ちなみにほんの一例ですが、5度も世界チャンピオンになったF1のルイス・ハミルトン選手、これまで何度も世界ランキング1位になっているテニスのノバク・ジョコビッチ選手、元陸上選手のカール・ルイス氏。他にも、イングランドのサッカーチーム「フォレストグリーン・ローバーズ」の食事が完全菜食であったり、激しい体と体のぶつかり合いをするナショナル・プロフットボールリーグのトップ選手数名など……輝かしい成績や記録を収めています。

また、植物性の食事を続けることで、近年患者数が増加の一途をたどる生活習慣病やガンなどの病気のリスクが20%以上減ることも多くの研究で報告されています。

 

ある日の食卓。タカキビのハンバーグとアボカドのディップ。雑穀にしても野菜にしても、調理する食材の種類が増え、同時に世界が広がりました。これまで以上にクリエイティブな思考で料理ができるようになった気がします。

Column 夫婦で変化を実感!

顔の違いにご注目!体の内側・外側の変化が顕著に表れました

長距離アスリートの夫も、最初に菜食を始めたのが2014年の4月。
厳格に実行した半年間でスタミナがつき、国内外で行われた数々のレースで優勝しました。
そして、体の中も変わりました。

人によって個人差もあるかと思いますが、夫の場合の実例としては……

・高血圧→正常値に
 (アスリートの割に高血圧で、医者に
「適度な運動を取り入れてください」と言われたことも!笑)

・喘息→完治
・花粉症→無症状
・風邪をひきやすい→殆ど引かなくなる
 (極端に激しい運動は免疫機能が低下し、感染症にかかるリスクが高まります)

などなど。

そして、見た目も菜食を初めて半年間で随分変わりました。
変化を写真で並べてみますね。どうでしょう!?

 

2014年4月に菜食をスタート。半年で、見た目がシュッとしました。でも体重の減りは2〜3kg程度。それまで決して太っていたわけではありませんが、むくみが随分減りました。その後実験として色々な食生活を試しましたが、やはり菜食がベストだとわかり、2018年に再び本格的に菜食を始め、現在に至ります。

 

毎日顔を合わせているとその変化に気がつきにくいのですが、こうして並べてみると別人のようです(笑)
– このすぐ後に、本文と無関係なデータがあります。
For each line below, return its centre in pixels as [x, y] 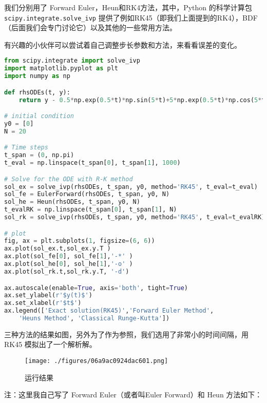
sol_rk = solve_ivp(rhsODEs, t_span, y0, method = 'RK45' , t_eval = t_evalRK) [135, 217]
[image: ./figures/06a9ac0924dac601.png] [97, 361]
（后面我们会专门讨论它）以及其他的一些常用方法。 [90, 27]
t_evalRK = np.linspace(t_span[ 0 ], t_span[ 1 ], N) [91, 210]
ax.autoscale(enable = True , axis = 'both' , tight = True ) [96, 288]
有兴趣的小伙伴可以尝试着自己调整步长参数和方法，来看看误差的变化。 [123, 44]
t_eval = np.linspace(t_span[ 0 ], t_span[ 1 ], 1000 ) [92, 163]
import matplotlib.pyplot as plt [61, 69]
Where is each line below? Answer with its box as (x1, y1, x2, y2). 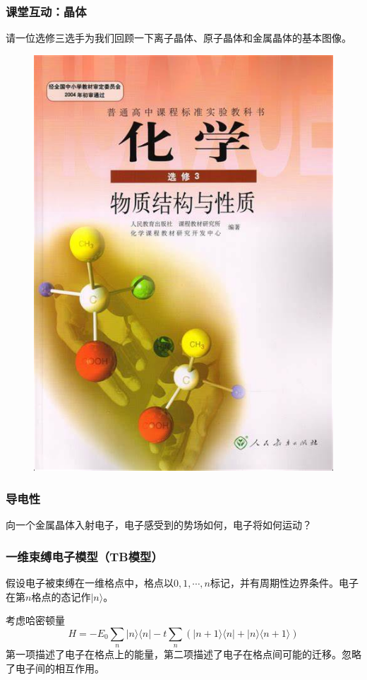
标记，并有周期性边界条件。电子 (210, 575, 359, 590)
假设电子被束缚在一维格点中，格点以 (6, 575, 174, 590)
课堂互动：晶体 (6, 2, 87, 20)
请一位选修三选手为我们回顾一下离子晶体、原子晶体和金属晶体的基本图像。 (6, 30, 351, 45)
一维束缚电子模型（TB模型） (6, 547, 163, 565)
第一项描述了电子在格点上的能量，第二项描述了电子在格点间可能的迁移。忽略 (6, 647, 361, 662)
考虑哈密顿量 (6, 613, 65, 628)
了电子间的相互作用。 (6, 660, 104, 675)

私自身も運動後の筋肉痛が以前に比べて軽減されたり、口内炎ができなくなったり。

肌が潤い、日焼けからのターンオーバーが速くなったりと、体の外側も内側も調子が良くなるのを実感しました。

 

夫と私は同い年(高校の同級生です)。30代半ばの4年間は大きい!ですが、なんだかスッキリして肌ツヤも良くなった気がします。

 

以前は動物性食材を食べていて、食事を切り替える前と後で大きく違いを感じるという選手が多いですが、前述の通り生まれてから一度も肉を食べたことがないという筋肉ムキムキのボディービルダーもいます(肉を食べなくとも筋肉がつけられるという証拠ですね)。

まさに、世界中のアスリートが注目している食生活がプラントベースダイエットなのです。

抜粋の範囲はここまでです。